DATA:
· · · ·

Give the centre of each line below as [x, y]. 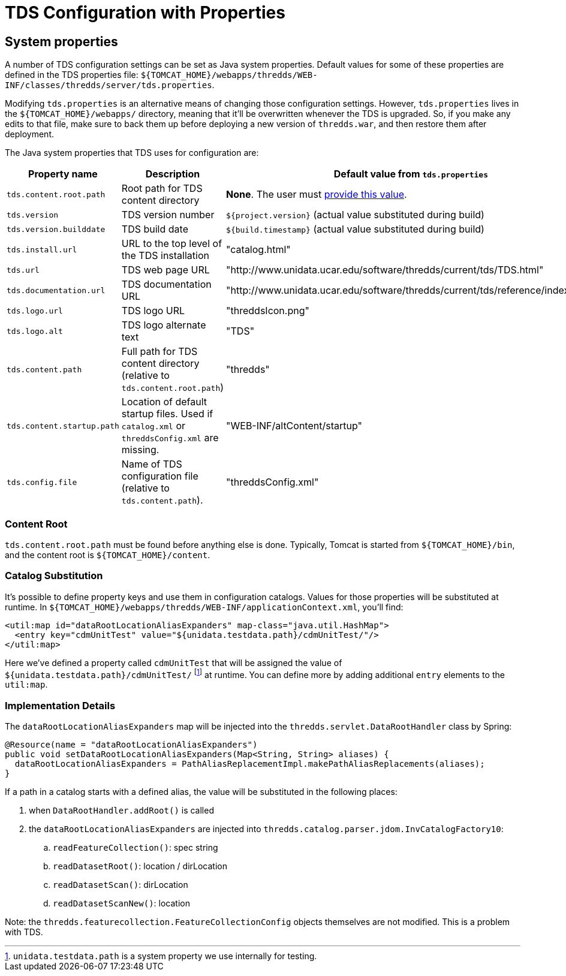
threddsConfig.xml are [170, 438]
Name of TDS [152, 464]
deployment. [29, 134]
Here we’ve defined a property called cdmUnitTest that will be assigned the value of [174, 662]
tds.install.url [42, 249]
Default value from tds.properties [411, 174]
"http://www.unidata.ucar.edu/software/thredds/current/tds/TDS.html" [385, 270]
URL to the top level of [172, 244]

· · · ·

WHAT TO PRODUCE: Please report how many lines of the material above contain the string "value", with no other words.

EXERCISE RESULT: 2